PARDON?" we say when we haven't heard or understood what someone is saying to
us. "Pardon?" or "Excuse me?"

Often enough, we say pardon or excuse me even though we're perfectly clear as
to what is being said but it suits us to pretend that we haven't heard
properly. In the army, of course, they're much more forthright about it. Their
equivalent of "pardon" is "say again?"

But there are occasions which are just too solemn or formal to permit us the
liberty of demanding whoever is talking to us to repeat what he or she is

Like the time when, in the mid50's, Prince Phillip, the British Queen's
husband, was in Bombay for a couple of days and Britain's Deputy High
Commissioner there had invited the local British big wigs to meet His Royal
Highness. At this presentation, the Duke, more polite than VIPs usually are,
would pause before each person and ask such questions as, "What is your name?"
or, "What do you do?"

Now this story may well1 be apocryphal. All I can say is that it was told to
me by someone who was himself present at this party - Bruce Nimmo of Burmah
Shell. The manager of a major British bank in Bombay was a Mr. Bergle, and
when the Duke shook hands with him he asked: "And what do you do?" .

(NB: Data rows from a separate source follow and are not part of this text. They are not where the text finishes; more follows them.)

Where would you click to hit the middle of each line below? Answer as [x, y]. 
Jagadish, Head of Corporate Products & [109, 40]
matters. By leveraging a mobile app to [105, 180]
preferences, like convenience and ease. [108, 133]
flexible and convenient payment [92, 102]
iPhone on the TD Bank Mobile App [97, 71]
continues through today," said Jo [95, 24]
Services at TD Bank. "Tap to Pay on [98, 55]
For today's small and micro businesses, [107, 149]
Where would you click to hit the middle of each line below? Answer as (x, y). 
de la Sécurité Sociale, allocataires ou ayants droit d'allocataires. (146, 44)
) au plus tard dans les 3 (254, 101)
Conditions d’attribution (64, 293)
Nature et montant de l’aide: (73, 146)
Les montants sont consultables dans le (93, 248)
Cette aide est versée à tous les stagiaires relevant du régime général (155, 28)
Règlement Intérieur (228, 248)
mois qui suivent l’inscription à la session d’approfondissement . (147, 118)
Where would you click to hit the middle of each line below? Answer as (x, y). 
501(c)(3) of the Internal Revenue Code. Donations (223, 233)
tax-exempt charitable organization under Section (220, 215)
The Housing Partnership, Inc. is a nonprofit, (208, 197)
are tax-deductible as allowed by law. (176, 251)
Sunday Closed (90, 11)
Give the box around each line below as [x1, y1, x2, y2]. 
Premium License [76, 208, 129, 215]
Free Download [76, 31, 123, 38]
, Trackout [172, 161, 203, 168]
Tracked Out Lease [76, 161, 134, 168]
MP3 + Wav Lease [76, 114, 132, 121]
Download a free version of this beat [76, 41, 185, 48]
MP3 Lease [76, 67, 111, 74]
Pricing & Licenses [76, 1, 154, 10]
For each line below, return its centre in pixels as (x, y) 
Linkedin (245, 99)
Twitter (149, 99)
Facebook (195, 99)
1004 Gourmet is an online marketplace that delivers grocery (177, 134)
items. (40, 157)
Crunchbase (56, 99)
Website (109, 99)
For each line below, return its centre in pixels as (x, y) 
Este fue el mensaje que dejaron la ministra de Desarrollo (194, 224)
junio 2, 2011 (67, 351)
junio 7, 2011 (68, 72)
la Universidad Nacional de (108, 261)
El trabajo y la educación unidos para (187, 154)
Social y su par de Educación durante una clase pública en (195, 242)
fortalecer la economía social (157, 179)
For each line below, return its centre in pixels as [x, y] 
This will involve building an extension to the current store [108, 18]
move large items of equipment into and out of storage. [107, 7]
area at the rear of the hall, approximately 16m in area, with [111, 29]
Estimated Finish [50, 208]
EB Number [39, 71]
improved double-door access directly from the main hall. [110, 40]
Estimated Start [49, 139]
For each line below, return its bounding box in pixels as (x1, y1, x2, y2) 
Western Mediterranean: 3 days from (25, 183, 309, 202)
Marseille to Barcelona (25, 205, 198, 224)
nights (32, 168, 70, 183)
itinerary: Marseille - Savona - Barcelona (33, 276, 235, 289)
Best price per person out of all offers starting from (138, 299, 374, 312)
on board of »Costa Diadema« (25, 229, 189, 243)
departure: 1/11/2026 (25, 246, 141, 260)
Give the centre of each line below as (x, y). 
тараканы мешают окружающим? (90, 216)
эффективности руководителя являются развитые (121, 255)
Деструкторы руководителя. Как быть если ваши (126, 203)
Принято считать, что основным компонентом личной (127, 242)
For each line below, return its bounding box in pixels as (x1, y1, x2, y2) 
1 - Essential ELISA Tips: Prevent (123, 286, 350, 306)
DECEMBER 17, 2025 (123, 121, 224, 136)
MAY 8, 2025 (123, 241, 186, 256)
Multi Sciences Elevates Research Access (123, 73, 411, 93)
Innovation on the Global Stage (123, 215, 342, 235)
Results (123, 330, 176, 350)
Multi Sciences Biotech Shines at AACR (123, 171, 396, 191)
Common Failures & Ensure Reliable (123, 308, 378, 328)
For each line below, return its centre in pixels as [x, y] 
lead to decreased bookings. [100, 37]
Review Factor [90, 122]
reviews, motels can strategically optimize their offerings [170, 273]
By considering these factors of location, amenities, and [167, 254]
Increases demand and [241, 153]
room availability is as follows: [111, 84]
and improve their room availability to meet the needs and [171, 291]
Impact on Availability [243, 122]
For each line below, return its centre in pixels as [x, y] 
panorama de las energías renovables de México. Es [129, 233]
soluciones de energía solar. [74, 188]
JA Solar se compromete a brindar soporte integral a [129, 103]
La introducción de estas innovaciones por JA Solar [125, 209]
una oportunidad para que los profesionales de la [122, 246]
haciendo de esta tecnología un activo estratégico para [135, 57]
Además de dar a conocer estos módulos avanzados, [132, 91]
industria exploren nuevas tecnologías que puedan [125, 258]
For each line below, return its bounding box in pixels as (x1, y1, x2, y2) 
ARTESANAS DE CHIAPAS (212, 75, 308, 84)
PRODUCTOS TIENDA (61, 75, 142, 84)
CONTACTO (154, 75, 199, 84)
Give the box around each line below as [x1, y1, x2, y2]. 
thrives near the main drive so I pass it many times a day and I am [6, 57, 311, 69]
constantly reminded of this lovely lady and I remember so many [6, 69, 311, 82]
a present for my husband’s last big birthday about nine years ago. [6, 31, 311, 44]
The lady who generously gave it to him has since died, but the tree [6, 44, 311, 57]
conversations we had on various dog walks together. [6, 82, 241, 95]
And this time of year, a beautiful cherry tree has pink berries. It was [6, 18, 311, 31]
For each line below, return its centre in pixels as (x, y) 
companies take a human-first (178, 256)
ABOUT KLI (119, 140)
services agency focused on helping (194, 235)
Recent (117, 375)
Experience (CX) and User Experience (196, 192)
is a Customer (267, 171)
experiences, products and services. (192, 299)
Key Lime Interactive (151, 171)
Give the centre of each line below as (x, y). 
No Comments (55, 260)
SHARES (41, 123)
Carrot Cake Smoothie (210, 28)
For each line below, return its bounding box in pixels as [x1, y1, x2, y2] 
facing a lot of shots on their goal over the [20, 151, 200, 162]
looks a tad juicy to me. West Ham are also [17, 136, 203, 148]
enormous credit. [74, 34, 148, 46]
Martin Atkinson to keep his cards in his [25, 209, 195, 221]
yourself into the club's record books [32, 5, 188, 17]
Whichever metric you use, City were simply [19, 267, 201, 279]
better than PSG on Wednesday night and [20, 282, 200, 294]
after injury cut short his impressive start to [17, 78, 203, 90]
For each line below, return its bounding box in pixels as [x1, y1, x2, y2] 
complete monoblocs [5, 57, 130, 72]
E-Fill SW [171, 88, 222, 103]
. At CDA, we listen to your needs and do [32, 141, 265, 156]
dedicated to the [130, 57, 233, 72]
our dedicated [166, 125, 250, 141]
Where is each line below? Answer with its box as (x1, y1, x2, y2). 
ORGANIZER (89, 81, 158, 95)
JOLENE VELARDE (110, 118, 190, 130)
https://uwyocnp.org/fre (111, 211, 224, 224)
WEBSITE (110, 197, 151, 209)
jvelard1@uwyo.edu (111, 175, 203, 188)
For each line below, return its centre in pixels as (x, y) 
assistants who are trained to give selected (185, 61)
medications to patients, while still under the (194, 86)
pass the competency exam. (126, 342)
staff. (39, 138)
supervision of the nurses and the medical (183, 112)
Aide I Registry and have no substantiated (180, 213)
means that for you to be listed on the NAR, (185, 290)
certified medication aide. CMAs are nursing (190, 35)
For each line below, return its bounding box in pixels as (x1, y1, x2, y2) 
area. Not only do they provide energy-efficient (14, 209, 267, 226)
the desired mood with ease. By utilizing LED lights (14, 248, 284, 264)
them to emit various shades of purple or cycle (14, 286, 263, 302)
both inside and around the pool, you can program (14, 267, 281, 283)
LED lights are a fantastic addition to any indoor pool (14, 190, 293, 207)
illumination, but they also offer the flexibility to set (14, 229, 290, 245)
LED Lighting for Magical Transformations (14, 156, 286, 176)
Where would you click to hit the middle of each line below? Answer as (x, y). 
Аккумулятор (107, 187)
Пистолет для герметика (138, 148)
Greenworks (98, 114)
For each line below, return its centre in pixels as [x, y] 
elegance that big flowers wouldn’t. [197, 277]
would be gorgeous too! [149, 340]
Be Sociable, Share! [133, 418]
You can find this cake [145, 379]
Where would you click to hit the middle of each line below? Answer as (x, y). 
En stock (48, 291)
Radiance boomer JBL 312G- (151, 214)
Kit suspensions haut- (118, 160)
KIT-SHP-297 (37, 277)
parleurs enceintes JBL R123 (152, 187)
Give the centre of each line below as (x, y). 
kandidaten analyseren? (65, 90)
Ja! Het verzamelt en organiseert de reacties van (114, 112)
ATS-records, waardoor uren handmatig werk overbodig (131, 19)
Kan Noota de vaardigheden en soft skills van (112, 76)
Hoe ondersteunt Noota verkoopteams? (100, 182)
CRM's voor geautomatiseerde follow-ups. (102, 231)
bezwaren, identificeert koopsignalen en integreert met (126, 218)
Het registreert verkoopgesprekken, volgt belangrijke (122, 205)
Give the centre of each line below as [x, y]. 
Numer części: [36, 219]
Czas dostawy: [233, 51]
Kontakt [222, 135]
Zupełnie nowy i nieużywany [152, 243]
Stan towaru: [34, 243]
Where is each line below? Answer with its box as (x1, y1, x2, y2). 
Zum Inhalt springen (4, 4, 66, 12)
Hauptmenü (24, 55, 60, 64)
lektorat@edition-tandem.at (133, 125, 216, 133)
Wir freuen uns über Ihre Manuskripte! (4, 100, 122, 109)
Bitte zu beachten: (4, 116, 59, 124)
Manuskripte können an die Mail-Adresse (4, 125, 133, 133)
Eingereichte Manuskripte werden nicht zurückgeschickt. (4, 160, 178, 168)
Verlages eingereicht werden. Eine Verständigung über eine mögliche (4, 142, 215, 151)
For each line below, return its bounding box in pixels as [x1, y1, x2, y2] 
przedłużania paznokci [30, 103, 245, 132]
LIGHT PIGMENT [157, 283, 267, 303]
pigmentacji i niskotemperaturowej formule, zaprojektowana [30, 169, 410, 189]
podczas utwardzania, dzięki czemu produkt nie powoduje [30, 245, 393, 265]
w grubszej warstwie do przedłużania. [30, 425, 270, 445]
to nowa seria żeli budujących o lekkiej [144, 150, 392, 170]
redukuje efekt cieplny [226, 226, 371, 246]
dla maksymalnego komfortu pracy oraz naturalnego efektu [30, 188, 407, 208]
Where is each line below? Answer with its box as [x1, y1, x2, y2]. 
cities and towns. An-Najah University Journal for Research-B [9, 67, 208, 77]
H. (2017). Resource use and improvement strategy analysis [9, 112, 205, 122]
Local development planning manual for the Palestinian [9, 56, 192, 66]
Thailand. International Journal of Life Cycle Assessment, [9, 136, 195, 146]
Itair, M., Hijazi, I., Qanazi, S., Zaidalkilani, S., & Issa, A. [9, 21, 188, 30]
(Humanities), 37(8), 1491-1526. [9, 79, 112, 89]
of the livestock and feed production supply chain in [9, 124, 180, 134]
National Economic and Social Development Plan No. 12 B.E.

Mr. Bergle, thinking that he had been asked for his name, answered: "Bergle,
sir," and then, quickly correcting his mistake, added: "I mean I'm a banker."

"What's the difference?" the Duke is supposed to have remarked.

True or not, the story brings out my point, that there are times when you just
can't turn round and demand: "Say again?" Indeed there are occasions when, your
not being able to say "Pardon?" or "Excuse me," can have consequences which are
not easy to rectify.

As, for instance, when Lily, the wife of a London architect called Edward
Forster, gave birth to a male child on New Year's day, 1879. The parents and
family decided to name the child Henry Morgan Forster. Two months later, the
baby was taken to a nearby church for christening. When the verger asked the
boy's father what the child's name was to be, the father, thinking that he had
been asked for his own name answered: "Edward Morgan."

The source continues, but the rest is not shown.